The Western Bulldogs vice-president, and president of the club’s Victorian Football League arm Footscray, was impressed by this city’s female football contingent – players, coaches, administrators, team managers, umpires – all gathered for lunch. This was no fluffy, token gesture meal from the Ballarat Football League but a celebration and tribute for the growing number of women committed to the region’s football development.
The Bulldogs sport four female directors, more than any rival AFL club. Alberti said it was great to have women on the board – but they were there because they were good at what they do.
“Male or female, they have to be the best candidate for the job,” Alberti said. “That’s the way it always has to be with me – it has to be the best person.”
Alberti is a fierce advocate for recognition in women’s work. One of her keen interests is developing opportunity for female footballers in the AFL. The Bulldogs and Melbourne have pioneered the women’s game on the national stage, now in the third year of AFL-sanctioned women’s matches.
Women’s football is booming – just look at the BFL youth girls competition – and Alberti said more people should take a look at the skill, athleticism and excitement in the AFL women’s game. The AFL is planning to launch a national league in 2017, which Alberti said coincided with the Bulldogs’ move to bring AFL games to Ballarat. She wants to bring game’s best female footballers to this city.

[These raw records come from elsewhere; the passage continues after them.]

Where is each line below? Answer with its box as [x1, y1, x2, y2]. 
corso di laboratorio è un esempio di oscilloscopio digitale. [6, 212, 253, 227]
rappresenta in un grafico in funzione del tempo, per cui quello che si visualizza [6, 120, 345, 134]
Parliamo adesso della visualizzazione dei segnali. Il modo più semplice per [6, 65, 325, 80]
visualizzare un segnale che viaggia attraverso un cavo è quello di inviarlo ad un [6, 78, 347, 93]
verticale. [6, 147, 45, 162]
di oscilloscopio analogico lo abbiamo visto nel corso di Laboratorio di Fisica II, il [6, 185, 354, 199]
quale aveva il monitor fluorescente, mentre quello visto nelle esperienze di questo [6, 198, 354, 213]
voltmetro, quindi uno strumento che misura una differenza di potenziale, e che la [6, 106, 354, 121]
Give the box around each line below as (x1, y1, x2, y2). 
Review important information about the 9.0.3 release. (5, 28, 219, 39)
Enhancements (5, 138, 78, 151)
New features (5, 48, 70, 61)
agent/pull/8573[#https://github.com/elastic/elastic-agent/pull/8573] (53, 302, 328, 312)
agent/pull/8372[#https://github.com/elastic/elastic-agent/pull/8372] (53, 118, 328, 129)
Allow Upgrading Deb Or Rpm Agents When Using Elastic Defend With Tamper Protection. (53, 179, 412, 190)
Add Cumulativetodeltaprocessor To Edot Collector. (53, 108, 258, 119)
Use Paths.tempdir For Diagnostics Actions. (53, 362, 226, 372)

But the AFL had to get the women’s league launch just right to make it work.
“The AFL has got to be careful. We’ve got to make sure the talent it there and each club has a fair representation of talent,” Alberti said. “We’ve got to built the league very gradually to get the right talent to draw support.”
Alberti said Bulldogs’ head coach Luke Beveridge was a fantastic supporter of the women’s game and the club’s female players. Their first training session this year drew the whole men’s squad to the sidelines, “gobsmacked” at the skills.
Ballarat AFL export Kaitlyn Ashmore was drafted to the Bulldogs this year. Ashmore said Alberti was spoken about like royalty at the Bulldogs – she made amazing opportunity happen. The Bulldogs called on Ashmore to help lead a superclinic in her hometown this week.
“There were lots of girls there, which I was pretty happy about,” Ashmore said. “I was the only girl from the Doggies team but the guys were great to work with. Stuart Crameri helped show me how to lead a clinic.”
The BFL function was powerful: women sitting down to talk football because they are good at what they do in the game and passionate in what they are talking about.